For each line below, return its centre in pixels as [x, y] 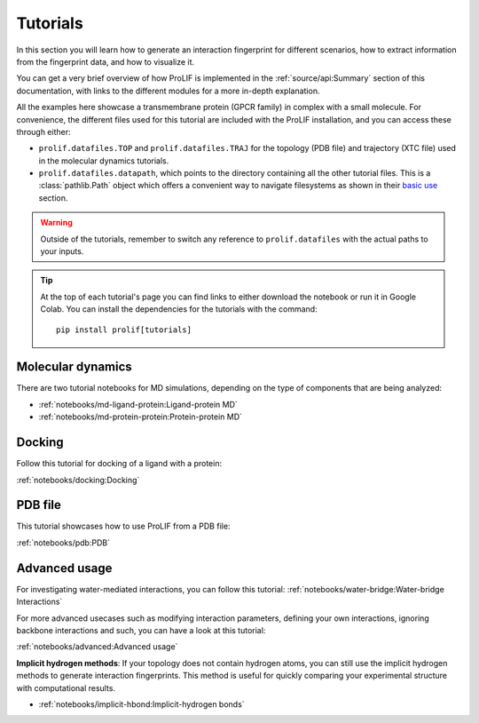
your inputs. [62, 251]
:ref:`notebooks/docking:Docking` [78, 480]
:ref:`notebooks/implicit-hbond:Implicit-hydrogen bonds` [141, 704]
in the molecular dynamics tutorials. [104, 161]
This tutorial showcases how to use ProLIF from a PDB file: [123, 526]
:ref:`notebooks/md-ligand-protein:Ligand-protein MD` [138, 404]
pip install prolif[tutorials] [124, 330]
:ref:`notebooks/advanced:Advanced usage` [97, 647]

====================

### Required action
Report the number of lines above containing the string "tutorials" as your sole answer.

### Solved exercise
2